[Dataset records]

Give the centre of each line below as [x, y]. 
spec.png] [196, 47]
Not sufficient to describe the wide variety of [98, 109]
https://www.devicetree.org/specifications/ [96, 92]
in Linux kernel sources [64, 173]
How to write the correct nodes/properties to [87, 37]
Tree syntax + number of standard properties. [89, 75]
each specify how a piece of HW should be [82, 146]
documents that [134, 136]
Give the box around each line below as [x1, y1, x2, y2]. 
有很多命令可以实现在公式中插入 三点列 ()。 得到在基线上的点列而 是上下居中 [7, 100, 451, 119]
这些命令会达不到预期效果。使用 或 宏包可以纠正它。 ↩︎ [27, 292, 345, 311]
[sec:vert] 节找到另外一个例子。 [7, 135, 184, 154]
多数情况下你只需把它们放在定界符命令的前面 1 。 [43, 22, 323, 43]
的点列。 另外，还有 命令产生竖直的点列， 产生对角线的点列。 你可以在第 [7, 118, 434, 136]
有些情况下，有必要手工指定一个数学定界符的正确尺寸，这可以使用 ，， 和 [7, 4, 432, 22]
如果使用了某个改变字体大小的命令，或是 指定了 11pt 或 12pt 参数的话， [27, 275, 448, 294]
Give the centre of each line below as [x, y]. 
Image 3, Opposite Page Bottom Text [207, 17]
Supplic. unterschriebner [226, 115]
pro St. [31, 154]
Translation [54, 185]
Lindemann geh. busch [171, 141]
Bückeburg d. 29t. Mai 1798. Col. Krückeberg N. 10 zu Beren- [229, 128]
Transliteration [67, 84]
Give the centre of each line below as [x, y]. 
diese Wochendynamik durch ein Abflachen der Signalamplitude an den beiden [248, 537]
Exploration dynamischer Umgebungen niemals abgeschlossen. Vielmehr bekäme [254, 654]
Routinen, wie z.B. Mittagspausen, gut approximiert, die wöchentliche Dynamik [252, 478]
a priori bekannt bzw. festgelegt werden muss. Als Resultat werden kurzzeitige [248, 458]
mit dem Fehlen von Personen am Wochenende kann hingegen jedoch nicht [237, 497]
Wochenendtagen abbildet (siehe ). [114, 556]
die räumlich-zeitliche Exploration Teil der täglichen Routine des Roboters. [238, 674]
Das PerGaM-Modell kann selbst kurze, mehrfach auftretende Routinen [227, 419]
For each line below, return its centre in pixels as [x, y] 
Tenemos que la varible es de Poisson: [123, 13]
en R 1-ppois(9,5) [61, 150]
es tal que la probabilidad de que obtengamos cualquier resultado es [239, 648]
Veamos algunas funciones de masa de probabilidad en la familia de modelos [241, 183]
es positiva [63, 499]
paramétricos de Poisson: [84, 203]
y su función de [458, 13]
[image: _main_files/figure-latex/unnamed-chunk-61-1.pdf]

[WHAT YOU ARE ASKED TO DO]
Wherever the string "probabilidad" appears in the entries above, list that line.

[OUTPUT BELOW]
es tal que la probabilidad de que obtengamos cualquier resultado es [239, 648]
Veamos algunas funciones de masa de probabilidad en la familia de modelos [241, 183]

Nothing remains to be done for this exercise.